### Directions for this task:
A word-for-word copy of the data is what's wanted, with no pictures.

### Information given:
=== Section Start ===
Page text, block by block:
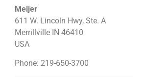
Meijer
611 W. Lincoln Hwy, Ste. A
Merrillville IN 46410
USA
Phone: 219-650-3700
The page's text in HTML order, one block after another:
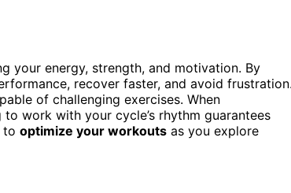
your energy, strength, and motivation. By
recover faster, and avoid
of challenging exercises. When
work with your cycle’s rhythm guarantees
to optimize your workouts as you explore
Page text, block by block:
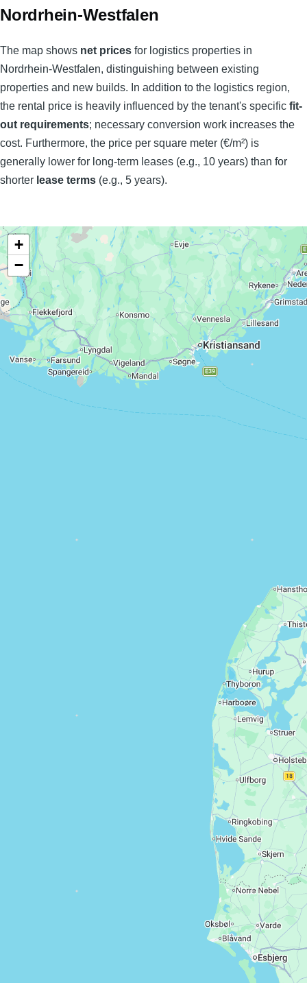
=== Section End ===
### Response area:
Page text, block by block:
Meijer
611 W. Lincoln Hwy, Ste. A
Merrillville IN 46410
USA
Phone: 219-650-3700
The page's text in HTML order, one block after another:
your energy, strength, and motivation. By
recover faster, and avoid
of challenging exercises. When
work with your cycle’s rhythm guarantees
to optimize your workouts as you explore
Page text, block by block:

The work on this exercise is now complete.